Cependant, il faut aussi nuancer cela. Le numérique a tendance à renforcer les mouvements sociaux et politiques, qu’ils soient bien ou mal (selon une perspective de la Charte des Nations unies des droits de l’homme). Ainsi, le numérique peut aussi être un espoir de démocratisation. Le meilleur exemple fut lors des Printemps arabes en 2011. Le rôle des NTIC, et en particulier des réseaux sociaux, a permis aux mouvements sociaux de se développer et d’organiser des manifestations. Ainsi, Facebook, Twitter et YouTube ont permis de diffuser des messages auprès des acteurs locaux et ainsi de stimuler une réaction internationale.

Si l’exemple des Printemps arabes est le plus commun, en Afrique, certains mouvements sociaux ont aussi prospéré sur les réseaux sociaux. C’est en particulier le cas du mouvement « Y en a marre » (créé par un journaliste, Fadel Barro, et deux rappeurs, Thiat et Kilifeu) qui, dans un contexte de crise sociale et politique, a cherché à dissuader le président Wade de se présenter pour un troisième mandat.

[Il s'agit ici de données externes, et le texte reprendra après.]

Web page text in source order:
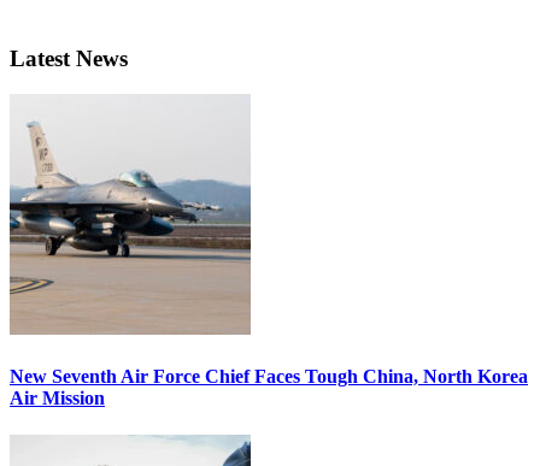
Latest News
New Seventh Air Force Chief Faces Tough China, North Korea
Air Mission

Grâce à cette chanson, le mouvement s’est développé sur les réseaux et les médias. 

Il est aussi intéressant de noter qu’en Afrique, les NTIC sont de plus en plus un moyen pour les intellectuels de diffuser leur pensée et de stimuler les mouvements de la jeunesse pour pousser à la démocratisation. Ainsi, des groupes de parole en Afrique utilisent ces réseaux et la digitalisation de l’information pour partager leur pensée. Achille Mbembe et Felwine Sarr, deux leaders de ce groupe de pensée, cherchent à propulser la « dévulnérabilisation » de l’Afrique en réduisant les dépendances, les accords déséquilibrés et le néocolonialisme.